Quello che invece riprende- e anzi: non ha nessuna intenzione di smettere - è lo Starbooks del mercoledì, con la squadra più figa della blogsfera (stamattina straparlo, ma va così), questo mese a ranghi ridotti perchè la Gaia Celiaca si è messa in ferie e al momento fa solo il tifo da bordo campo. Andremo avanti per tre mercoledì, ci metteremo in pausa a dicembre- e poi di nuovo in pista da gennaio fino a giugno, a partire dal secondo mercoledì di ogni mese, provando alla lettera le ricette di un libro di cucina scelto di volta in volta e mostrando sulle pagine dei nostri blog i risultati reali, senza aggiustatine in corso d'opera. Lo scopo è quello di verificare l'attendibilità dei libri di cucina per quanti, come noi, ancora li usano come manuali, cercando cioè ricette di sicura riuscita e di sicuro successo. Se non riescono, ve lo diciamo. E se riescono, pure- con giudizi che nascono dall'esperienza di una passione messa in pratica da anni e da un desiderio di condividerla in modo libero e sincero. 
 
 
 
 
 
 
 
Trine Hahnemann, Scandinavian Christmas, un titolo che continueremo a lasciare nella versione originale, perchè "Natale in Scandinavia" è roba da Boldi & De Sica in accappatoio da sauna. E siccome non è cosa, abituiamoci a questo titolo in inglese e- soprattutto- ad un'invasione di ricette natalizie tradizionalmente preparate per le prossime feste nei Paesi Scandinavi che, da sempre, sono il luogo d'elezione di Babbo Natale, delle renne, della fabbrica degli elfi e di tutto quello che caratterizza il nostro immaginario, dall'infanzia in poi. Da qui, la scelta di questo libro per un mese che, almeno in Italia, è sempre più un'appendice di dicembre: le strade son già illuminate, nelle vetrine appaiono i primi alberi di Natale e si comincia a tener buoni i bambini con le blande minacce di slitte che non passeranno e regali che non arriveranno, se non staran buoni fino alla data più poetica dell'anno. E non è escluso che non ci si stia attrezzando anche in cucina, preparando liquori e conserve che saranno pronte solo fra qualche settimana, giusto in tempo per essere regalate alle persone più care. E così, abbiamo pensato a questo libro: una novità editoriale, a firma di una autrice notissima in Inghilterra e semi sconosciuta da noi, che però ha tutto per esserci simpatica: intanto, lo fa per professione, visto che è chef fatta e finita e lo è dal 1990, che non è propriamente l'altroieri. Nel 1995 ha aperto la sua prima azienda di catering e-udite udite- si è specializzata nello sfamare le rock band: ha iniziato al seguito di qualche band danese e poi ha sfondato con Tina Turner, Elton John, i Pink Floyd , i Rolling Stones e, naturalmente, gli Hot Red Chilli Peppers. In attesa che si prenotino anche i Black Eyed Peas e le Vanilla Fudge (ve l'ho detto, no, che stamattina va così?) Trine si è dedicata ad un mare di progetti legati al cibo, inaugurando collaborazioni con varie scuole di cucina britanniche e guadagnandosi bel presto il soprannome di "The Danish Delia", la più calorosa dichiarazione d'amore che possa uscire dalla bocca di un Inglese.

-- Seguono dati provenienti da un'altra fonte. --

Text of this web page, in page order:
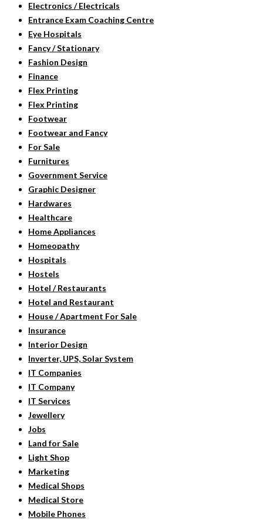
Electronics / Electricals
Entrance Exam Coaching Centre
Eye Hospitals
Fancy / Stationary
Fashion Design
Finance
Flex Printing
Flex Printing
Footwear
Footwear and Fancy
For Sale
Furnitures
Government Service
Graphic Designer
Hardwares
Healthcare
Home Appliances
Homeopathy
Hospitals
Hostels
Hotel / Restaurants
Hotel and Restaurant
House / Apartment For Sale
Insurance
Interior Design
Inverter, UPS, Solar System
IT Companies
IT Company
IT Services
Jewellery
Jobs
Land for Sale
Light Shop
Marketing
Medical Shops
Medical Store
Mobile Phones
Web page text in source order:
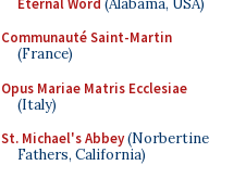
Communauté Saint-Martin
(France)
Opus Mariae Matris Ecclesiae
(Italy)
St. Michael's Abbey(Norbertine
Fathers, California)
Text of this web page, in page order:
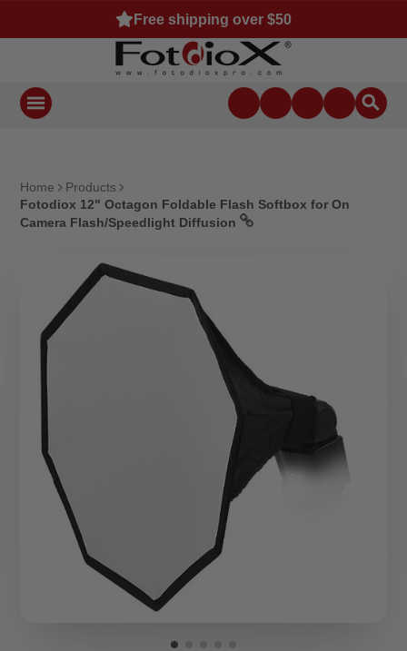
Free shipping over $50
Home
Products
Fotodiox 12" Octagon Foldable Flash Softbox for On
Camera Flash/Speedlight Diffusion
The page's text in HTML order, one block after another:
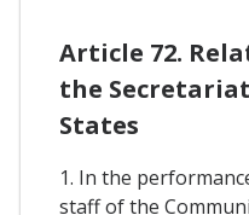
Article 72.
the
States
1. In the
staff of the

In Italia, come dicevo, è poco nota: non le hanno mai affidato programmi televisivi, non è mai stata tradotta e di sicuro il Danese non l'aiuta: peccato, perchè è una bella ragazza, di quelle che ci piacciono (leggasi: che si vede a prima vista che quello che più amano del cibo è mangiarlo) e che avrebbe quidi tutte le carte in regola per diventare un personaggio, nel mondo dello show cooking e dell'editoria del food, in generale. 
Gettarla nell'agone dello Starbooks forse non è il metodo più indolore (di sicuro, non sarebbe quello scelto dal suo editore, mettiamola così): ma il libro ha un titolo che dice "comprami", una copertina accattivante e gioca la carta sempre vincente del Natale: potevamo restare insensibili a queste lusinghe? La risposta è no- e i risultati della nostra scelta si susseguiranno da oggi in poi, tutti i mercoledì, per tre settimane che profumeranno di spezie, di melasse, di glogg, di aringhe e salmoni e di tutto quanto fa Natale all' Ikea, direttamente a casa vostra.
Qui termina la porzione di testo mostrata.